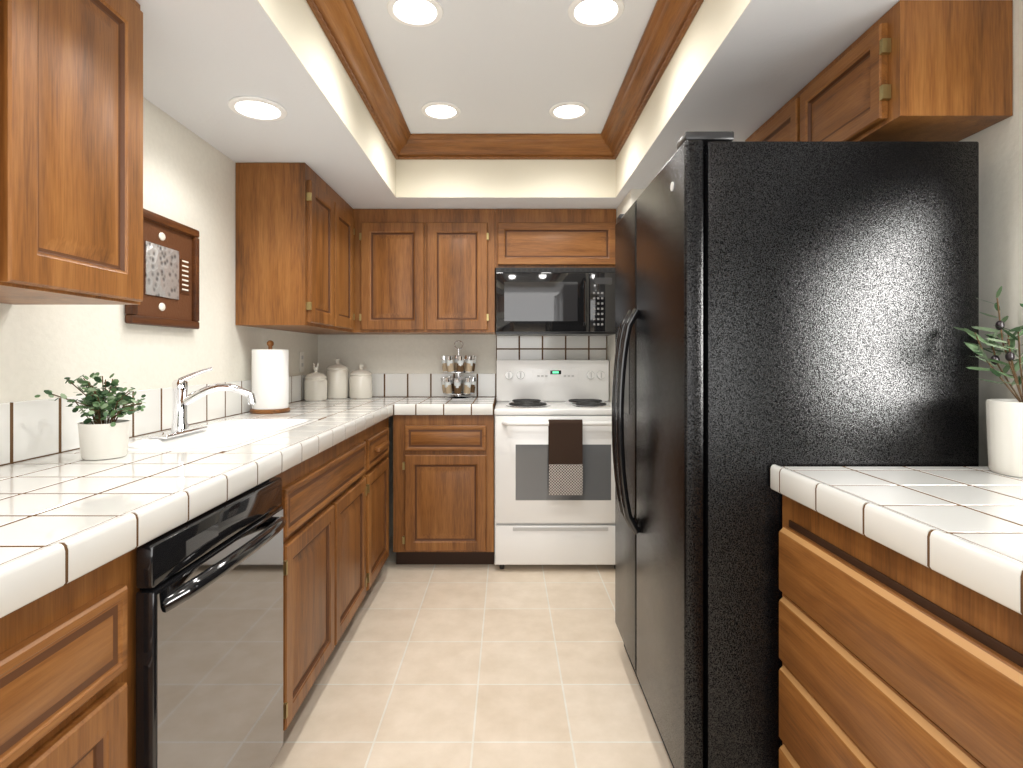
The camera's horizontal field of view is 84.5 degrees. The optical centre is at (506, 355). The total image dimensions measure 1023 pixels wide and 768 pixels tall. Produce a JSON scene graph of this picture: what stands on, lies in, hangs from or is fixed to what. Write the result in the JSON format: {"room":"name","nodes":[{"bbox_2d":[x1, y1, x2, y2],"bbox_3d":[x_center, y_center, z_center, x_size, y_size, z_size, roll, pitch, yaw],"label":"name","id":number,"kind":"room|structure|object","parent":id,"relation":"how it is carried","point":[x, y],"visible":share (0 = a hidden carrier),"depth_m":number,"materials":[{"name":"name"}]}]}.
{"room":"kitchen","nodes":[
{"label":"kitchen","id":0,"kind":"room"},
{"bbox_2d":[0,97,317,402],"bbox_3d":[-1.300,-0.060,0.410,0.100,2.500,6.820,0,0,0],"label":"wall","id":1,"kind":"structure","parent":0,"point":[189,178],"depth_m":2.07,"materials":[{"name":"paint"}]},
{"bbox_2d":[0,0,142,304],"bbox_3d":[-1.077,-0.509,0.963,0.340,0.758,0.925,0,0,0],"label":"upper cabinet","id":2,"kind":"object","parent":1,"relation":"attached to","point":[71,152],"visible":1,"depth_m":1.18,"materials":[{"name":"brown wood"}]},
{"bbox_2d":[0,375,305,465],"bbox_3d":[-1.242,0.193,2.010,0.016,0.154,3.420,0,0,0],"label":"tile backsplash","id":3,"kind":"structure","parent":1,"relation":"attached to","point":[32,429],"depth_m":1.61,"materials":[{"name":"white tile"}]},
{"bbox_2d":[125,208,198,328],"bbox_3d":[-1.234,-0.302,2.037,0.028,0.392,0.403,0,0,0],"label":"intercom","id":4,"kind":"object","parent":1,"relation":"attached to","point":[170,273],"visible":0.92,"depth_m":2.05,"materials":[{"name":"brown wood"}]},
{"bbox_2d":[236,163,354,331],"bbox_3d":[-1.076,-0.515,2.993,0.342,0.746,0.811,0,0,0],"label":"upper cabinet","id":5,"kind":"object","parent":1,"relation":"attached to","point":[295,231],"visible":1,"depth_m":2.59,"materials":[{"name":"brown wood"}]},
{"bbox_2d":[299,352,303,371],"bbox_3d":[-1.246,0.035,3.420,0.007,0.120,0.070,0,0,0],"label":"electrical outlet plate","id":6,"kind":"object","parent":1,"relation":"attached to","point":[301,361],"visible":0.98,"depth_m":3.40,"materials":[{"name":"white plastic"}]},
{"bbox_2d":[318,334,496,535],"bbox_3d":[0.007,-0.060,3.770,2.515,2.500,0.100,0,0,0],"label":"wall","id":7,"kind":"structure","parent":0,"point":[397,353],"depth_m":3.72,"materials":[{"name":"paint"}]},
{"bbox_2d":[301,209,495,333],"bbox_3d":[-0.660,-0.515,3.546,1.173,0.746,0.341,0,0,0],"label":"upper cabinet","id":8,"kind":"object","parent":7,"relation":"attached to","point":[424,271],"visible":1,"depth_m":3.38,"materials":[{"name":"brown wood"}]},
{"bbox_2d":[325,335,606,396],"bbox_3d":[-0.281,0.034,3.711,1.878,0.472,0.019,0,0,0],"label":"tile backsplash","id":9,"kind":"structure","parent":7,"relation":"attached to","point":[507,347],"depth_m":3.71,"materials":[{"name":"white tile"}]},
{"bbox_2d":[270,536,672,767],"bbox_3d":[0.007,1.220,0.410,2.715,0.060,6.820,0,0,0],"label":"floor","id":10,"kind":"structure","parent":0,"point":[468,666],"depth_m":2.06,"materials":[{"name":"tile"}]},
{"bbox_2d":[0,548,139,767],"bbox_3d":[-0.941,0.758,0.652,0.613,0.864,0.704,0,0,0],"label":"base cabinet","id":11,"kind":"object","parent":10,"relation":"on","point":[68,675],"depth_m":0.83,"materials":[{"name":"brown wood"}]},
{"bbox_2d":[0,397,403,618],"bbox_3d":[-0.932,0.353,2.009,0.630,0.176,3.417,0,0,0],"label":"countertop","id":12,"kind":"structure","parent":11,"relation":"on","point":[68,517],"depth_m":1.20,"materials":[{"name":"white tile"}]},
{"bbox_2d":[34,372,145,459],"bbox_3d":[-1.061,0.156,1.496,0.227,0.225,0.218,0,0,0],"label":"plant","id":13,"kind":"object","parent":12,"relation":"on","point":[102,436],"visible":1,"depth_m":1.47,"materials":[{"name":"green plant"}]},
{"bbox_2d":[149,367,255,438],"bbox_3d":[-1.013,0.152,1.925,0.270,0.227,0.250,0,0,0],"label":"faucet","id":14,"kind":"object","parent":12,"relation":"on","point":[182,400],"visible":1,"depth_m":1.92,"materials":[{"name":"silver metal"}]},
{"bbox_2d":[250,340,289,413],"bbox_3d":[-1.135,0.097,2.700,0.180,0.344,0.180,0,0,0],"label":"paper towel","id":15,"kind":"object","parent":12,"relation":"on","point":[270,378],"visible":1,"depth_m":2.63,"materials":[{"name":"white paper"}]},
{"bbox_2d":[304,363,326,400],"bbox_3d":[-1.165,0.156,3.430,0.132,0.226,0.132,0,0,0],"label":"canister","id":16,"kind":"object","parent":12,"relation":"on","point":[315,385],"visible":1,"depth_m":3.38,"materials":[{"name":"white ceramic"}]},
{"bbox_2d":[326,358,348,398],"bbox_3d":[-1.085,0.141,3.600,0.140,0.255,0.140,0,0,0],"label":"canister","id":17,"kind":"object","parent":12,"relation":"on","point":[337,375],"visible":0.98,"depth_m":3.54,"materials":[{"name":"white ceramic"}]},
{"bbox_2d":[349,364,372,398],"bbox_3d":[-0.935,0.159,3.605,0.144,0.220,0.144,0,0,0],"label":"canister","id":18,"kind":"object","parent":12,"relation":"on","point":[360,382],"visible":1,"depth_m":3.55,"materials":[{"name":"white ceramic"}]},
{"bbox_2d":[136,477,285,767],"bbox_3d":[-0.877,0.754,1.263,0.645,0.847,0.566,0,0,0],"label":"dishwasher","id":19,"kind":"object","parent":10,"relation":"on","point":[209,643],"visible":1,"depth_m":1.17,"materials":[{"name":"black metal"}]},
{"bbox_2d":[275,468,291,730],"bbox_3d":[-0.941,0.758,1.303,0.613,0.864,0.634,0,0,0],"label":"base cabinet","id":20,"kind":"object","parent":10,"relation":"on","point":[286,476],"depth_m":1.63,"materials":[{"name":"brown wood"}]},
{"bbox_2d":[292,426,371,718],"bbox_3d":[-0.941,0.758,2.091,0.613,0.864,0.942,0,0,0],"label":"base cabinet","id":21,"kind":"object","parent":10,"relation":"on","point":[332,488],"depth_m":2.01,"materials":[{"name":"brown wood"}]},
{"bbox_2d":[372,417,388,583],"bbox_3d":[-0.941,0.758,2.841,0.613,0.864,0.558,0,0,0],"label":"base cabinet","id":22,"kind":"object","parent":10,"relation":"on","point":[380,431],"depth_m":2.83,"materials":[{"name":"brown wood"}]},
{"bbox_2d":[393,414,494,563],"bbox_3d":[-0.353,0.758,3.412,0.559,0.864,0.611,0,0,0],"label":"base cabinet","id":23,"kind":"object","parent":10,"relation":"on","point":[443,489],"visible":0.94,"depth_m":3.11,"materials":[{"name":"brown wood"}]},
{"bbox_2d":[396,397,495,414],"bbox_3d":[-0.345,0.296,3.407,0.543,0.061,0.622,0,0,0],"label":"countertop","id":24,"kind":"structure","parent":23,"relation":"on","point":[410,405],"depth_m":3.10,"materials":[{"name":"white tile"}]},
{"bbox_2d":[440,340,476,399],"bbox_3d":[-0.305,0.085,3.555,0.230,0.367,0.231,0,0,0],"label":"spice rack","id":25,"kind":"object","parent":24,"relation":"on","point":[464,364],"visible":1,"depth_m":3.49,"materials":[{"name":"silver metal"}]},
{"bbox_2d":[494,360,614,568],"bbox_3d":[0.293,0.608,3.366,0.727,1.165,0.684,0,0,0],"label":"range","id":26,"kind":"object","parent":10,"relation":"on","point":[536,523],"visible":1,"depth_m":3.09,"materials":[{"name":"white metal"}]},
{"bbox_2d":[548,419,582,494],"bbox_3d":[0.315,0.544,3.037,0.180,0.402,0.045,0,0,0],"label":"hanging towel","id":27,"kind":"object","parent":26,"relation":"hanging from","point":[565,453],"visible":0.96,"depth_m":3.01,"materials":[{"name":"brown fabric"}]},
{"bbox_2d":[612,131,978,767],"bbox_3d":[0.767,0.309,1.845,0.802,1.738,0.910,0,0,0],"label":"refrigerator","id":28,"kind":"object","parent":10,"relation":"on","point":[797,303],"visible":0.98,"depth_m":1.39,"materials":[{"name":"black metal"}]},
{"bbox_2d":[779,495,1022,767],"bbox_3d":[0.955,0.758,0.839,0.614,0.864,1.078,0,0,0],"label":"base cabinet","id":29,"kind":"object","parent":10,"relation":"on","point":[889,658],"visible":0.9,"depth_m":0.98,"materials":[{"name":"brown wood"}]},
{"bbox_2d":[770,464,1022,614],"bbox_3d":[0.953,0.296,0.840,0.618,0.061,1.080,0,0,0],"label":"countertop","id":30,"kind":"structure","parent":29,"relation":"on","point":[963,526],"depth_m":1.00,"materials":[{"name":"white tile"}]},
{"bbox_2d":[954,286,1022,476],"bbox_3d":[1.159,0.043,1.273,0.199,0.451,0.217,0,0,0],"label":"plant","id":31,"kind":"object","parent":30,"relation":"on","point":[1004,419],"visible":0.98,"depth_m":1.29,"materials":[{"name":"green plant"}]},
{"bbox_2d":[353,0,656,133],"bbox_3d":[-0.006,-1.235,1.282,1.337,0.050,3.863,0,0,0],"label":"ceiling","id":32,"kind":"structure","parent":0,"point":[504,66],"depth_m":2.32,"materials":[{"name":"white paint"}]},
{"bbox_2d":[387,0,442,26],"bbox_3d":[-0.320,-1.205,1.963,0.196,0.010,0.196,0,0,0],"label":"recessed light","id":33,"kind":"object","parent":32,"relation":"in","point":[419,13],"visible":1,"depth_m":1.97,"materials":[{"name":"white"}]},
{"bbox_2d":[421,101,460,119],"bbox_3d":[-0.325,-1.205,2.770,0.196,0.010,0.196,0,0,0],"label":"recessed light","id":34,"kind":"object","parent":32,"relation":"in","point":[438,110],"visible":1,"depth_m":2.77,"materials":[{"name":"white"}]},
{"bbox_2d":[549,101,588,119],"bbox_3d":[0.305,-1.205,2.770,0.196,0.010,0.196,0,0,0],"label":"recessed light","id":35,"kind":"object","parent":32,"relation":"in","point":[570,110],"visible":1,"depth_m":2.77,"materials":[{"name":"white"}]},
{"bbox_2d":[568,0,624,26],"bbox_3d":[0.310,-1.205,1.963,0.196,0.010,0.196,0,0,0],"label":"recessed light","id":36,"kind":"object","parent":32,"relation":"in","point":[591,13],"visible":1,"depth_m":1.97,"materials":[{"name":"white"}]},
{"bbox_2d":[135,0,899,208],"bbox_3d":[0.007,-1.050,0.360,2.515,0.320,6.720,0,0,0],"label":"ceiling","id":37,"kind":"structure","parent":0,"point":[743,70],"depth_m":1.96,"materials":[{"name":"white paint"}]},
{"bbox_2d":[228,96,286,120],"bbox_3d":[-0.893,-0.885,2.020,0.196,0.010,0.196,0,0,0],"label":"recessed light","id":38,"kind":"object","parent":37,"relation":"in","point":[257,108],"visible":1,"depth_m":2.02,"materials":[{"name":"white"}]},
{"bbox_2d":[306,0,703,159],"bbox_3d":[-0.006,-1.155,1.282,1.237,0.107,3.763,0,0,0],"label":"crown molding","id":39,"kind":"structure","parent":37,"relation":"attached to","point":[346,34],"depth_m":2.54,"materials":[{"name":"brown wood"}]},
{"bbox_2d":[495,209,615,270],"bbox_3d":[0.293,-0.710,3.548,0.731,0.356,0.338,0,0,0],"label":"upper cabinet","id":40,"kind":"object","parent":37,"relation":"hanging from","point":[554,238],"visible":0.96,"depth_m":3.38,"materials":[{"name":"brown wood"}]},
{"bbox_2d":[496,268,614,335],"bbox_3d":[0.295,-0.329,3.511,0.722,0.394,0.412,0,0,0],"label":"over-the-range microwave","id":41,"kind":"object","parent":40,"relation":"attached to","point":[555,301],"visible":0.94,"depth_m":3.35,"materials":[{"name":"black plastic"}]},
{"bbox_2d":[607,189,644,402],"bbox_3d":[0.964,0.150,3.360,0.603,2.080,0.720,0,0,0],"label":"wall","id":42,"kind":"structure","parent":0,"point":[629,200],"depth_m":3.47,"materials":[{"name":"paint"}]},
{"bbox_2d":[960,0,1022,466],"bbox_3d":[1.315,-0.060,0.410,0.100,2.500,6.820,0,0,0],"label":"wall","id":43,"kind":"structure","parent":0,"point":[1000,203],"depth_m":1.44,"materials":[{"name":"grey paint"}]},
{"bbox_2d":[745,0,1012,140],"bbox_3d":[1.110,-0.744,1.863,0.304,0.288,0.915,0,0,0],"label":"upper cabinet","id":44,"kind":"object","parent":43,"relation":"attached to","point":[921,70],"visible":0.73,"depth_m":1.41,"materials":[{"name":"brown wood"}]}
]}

________

Problem requirements: The lines holding the word "range" are the answer. Find them in the entries and copy them.

Finished task:
{"bbox_2d":[494,360,614,568],"bbox_3d":[0.293,0.608,3.366,0.727,1.165,0.684,0,0,0],"label":"range","id":26,"kind":"object","parent":10,"relation":"on","point":[536,523],"visible":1,"depth_m":3.09,"materials":[{"name":"white metal"}]},
{"bbox_2d":[496,268,614,335],"bbox_3d":[0.295,-0.329,3.511,0.722,0.394,0.412,0,0,0],"label":"over-the-range microwave","id":41,"kind":"object","parent":40,"relation":"attached to","point":[555,301],"visible":0.94,"depth_m":3.35,"materials":[{"name":"black plastic"}]},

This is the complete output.